Introduction to Statistical Inference

Suppose that our goal is to figure out whether a coin is fair. We toss the coin 50 times, and it comes up heads 20 times. Does it mean the coin is unfair?

Not necessarily. It might be that we just got a little unlucky and got 20 instead of 25.

Let’s ask ourselves:

Assuming the coin is fair, what is the probability of obtaining a result that’s as extreme or more extreme than 20?

In other words, how often would we expect 20 heads or fewer, or 30 heads or more, just by chance, even if the coin is fair?

We can compute this using

pbinom(q = 20, size = 50, prob = 0.5) + (1 - pbinom(q = 29, size = 50, prob = 0.5))
## [1] 0.2026388

So, about once every 5 times, we’d expect a result that’s at least as extreme as 20. Perhaps that’s not enough to conclude the coin is not fair.
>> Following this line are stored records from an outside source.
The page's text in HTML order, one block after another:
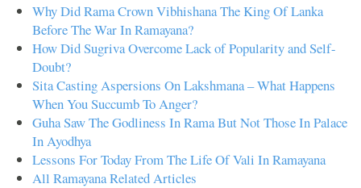
Why Did Rama Crown Vibhishana The King Of Lanka
Before The War In Ramayana?
How Did Sugriva Overcome Lack of Popularity and Self-
Doubt?
Sita Casting Aspersions On Lakshmana – What Happens
When You Succumb To Anger?
Guha Saw The Godliness In Rama But Not Those In Palace
In Ayodhya
Lessons For Today From The Life Of Vali In Ramayana
All Ramayana Related Articles
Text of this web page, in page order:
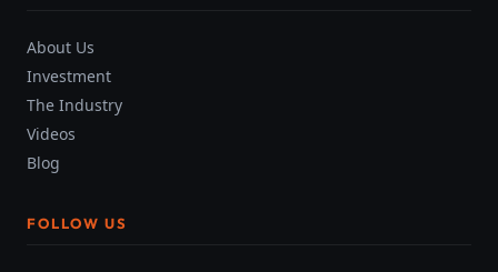
About Us
Investment
The Industry
Videos
Blog
FOLLOW US
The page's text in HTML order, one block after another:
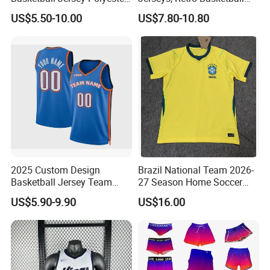
Design Custom Basketball
Uniforms
US$5.50-10.00
Breathable Shirts and Vests
US$7.80-10.80
2025 Custom Design
Basketball Jersey Team
Wear Training Clothes100%
Polyester Basketball
Sportswear
US$5.90-9.90
Brazil National Team 2026-
27 Season Home Soccer
Jersey Shirts Can Print
Name and Numbers
US$16.00
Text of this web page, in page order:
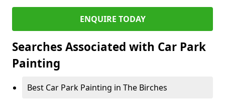
ENQUIRE TODAY
Searches Associated with Car Park
Painting
Best Car Park Painting in The Birches
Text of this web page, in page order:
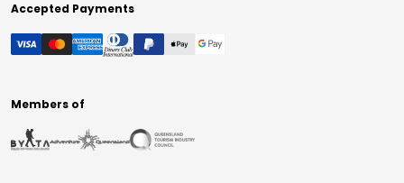
Accepted Payments
Members of
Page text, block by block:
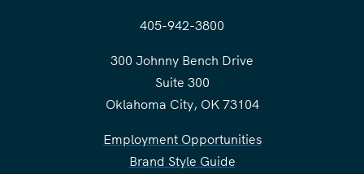
405-942-3800
300 Johnny Bench Drive
Suite 300
Oklahoma City, OK 73104
Employment Opportunities
Brand Style Guide
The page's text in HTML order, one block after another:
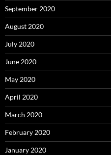
September 2020
August 2020
July 2020
June 2020
May 2020
April 2020
March 2020
February 2020
January 2020

Let’s visualize this with a histogram:

tosses <- rbinom(n = 10000, size = 50, prob = 0.5)
tosses.df <- data.frame(n = tosses)
ggplot(tosses.df) + geom_bar(mapping = aes(x = n, y = ..prop..)) + geom_vline(xintercept = 20, color = "red" ) + geom_vline(xintercept = 30, color = "red")
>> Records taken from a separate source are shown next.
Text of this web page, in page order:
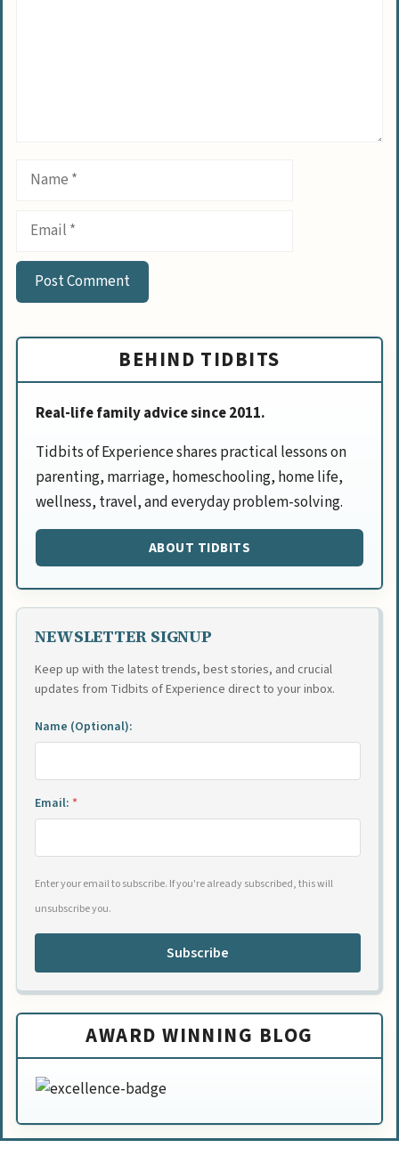
Name
Email
BEHIND TIDBITS
Real-life family advice since 2011.
Tidbits of Experience shares practical lessons on
parenting, marriage, homeschooling, home life,
wellness, travel, and everyday problem-solving.
ABOUT TIDBITS
NEWSLETTER SIGNUP
Keep up with the latest trends, best stories, and crucial
updates from Tidbits of Experience direct to your inbox.
Name (Optional):
Email: *
Enter your email to subscribe. If you're already subscribed, this will
unsubscribe you.
Subscribe
AWARD WINNING BLOG
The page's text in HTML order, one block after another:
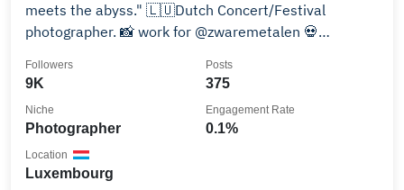
meets the abyss." 🇱🇺Dutch Concert/Festival
photographer. 📸 work for @zwaremetalen 💀
9K
Followers
375
Posts
Photographer
Niche
0.1%
Engagement Rate
Luxembourg
Location
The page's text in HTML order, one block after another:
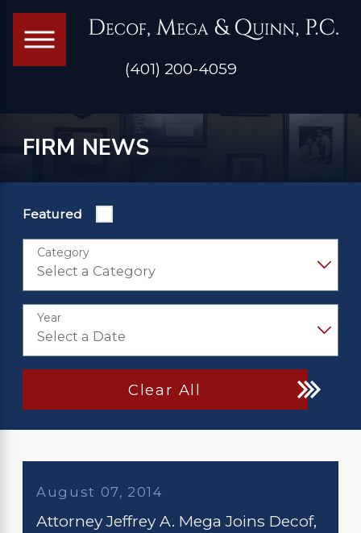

We can get the probability of values that are at least as extreme as 20 by adding up the columns outside the red lines.

What if things were the same, but with 500 tosses and 200 heads? Here is the histogram.

tosses <- rbinom(n = 10000, size = 500, prob = 0.5)
tosses.df <- data.frame(n = tosses)
ggplot(tosses.df) + geom_bar(mapping = aes(x = n, y = ..prop..)) + geom_vline(xintercept = 200, color = "red" ) + geom_vline(xintercept = 300, color = "red")

Clearly, the probability if getting 200 heads with 500 tosses and a fair coin is just 0. But we can verify that:

pbinom(q = 200, size = 500, prob = 0.5) + (1 - pbinom(q = 300, size = 500, prob = 0.5))
## [1] 7.395812e-06

We can also confirm this via simulation:

tosses <- rbinom(n = 1000, size = 500, prob = 0.5)
mean(tosses <= 200 | tosses >= 300)
## [1] 0

The p-value

What we just computed is known as the p-value: the probability of getting results at least as extreme as what we observe, if the null hypothesis is true.

In our case, the null hypothesis is that the coin is fair.

Small p-values provide evidence against the Null Hypothesis – a small p-value indicates that what we see is unlikely if the Null Hypothesis were true.

N.B.: the p-value is ABSOLUTELY NOT the probability that the null hypothesis is true.

(So what is the probability that the coin is fair, in our experiment?)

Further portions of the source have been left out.